Redox imbalance is often closely associated with the development of inflammation [39]. Cells are subjected to oxidative damage, thereby promoting the release of arachidonic acid [40]. Arachidonic acid is activated by certain enzymes (cyclooxygenase, lipoxygenase) to transform into inflammatory mediators (e.g., prostaglandins) [41]. Inflammatory mediators act as signalling molecules to recruit neutrophils and macrophages to the site of injury via the body’s circulation, where they produce different inflammatory factors. The decrease in TNF-α and IL-6 levels in mothers’ blood at 7 d before parturition and on the day of parturition, as well as the decrease in IL-6 levels and increase in IL-10 levels in mothers’ blood at the time of weaning, suggest that the addition of PTE reduces the inflammatory response in mothers’ blood. Increased release of inflammatory cytokines has been reported to initiate the defence mechanisms of immune cells [42]. A key component of the defence mechanisms that perform their physiological functions is the production of ROS, which is a vicious cycle [43]. We hypothesized that dietary supplementation with PTE may have terminated this vicious cycle process by increasing the antioxidant capacity of the sows’ blood and reducing the generation of inflammatory factors. Kaiser et al. [44] reported similar outcomes in sows where oxidative stress during gestation altered TNF-α and IL-6 levels. The establishment of maternal–foetal blood circulation contributes to the development of prefoetal immunity. In this study, we found that elevated levels of IgA and IgM at 7 d prenatally, on the day of parturition, and at weaning, as well as elevated IgG at weaning, contributed to the establishment of prenatal foetal immunity.
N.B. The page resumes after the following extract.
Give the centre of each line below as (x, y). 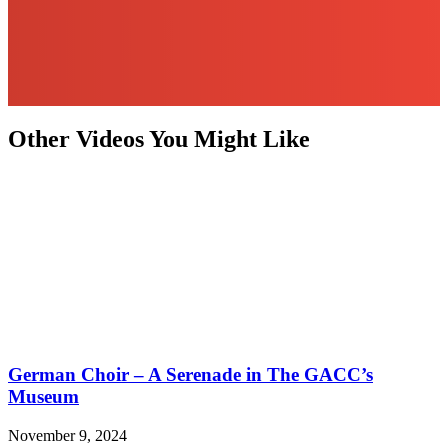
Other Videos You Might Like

In maternal–foetal circulation, the placenta transmits maternal blood flow from the uterus to the foetus through the umbilicus, where it acts as the foetus primary organ for exchange of nutrients, gases, and cytokines [45]. The placenta bears the brunt of the challenge of maternal blood redox imbalance. Oxidative stress may interfere with placental nutrient transport and energy metabolism processes leading to adverse pregnancy outcomes [46]. The placenta and foetus cannot develop without lipids, proteins and sugars. Foetuses require large numbers of LCPUFAs for energy metabolism, gene ligand formation and signalling [47]. FATP1, FATP4, and CD36 are the main LCPUFAs transport carriers in the placenta [48]. Foetal protein synthesis requires maternal amino acids [49]. Sodium uncoupled neutral amino acid transport carriers (Snats) and Lats are the major transporters in the placenta [50]. The developing foetus undergoes little gluconeogenesis, so the main source of energy is glucose, and GLUT1 and GLUT3 are the main transport carriers in the placenta [51]. To investigate the impact of oxidative stress on placental transport carriers in depth, we assayed the expression of relevant transporters. The expression of FATP1 and GLUT3 was elevated in the PTE group, which may be another explanation for why the supply of PTE relieved the impacts of oxidative stress in sow blood on placental function. Many types of LCPUFAs and saccharides have been reported to counteract the oxidative damage caused by the placenta to the mother’s blood by promoting the production and release of growth factors in a manner that promotes stable placental function and foetal development [52, 53]. Similar results were reported in a recent study in which PTE inhibited fat deposition in rats fed a high fructose diet by increasing the expression of FATP1, and GLUT3 transporter [54].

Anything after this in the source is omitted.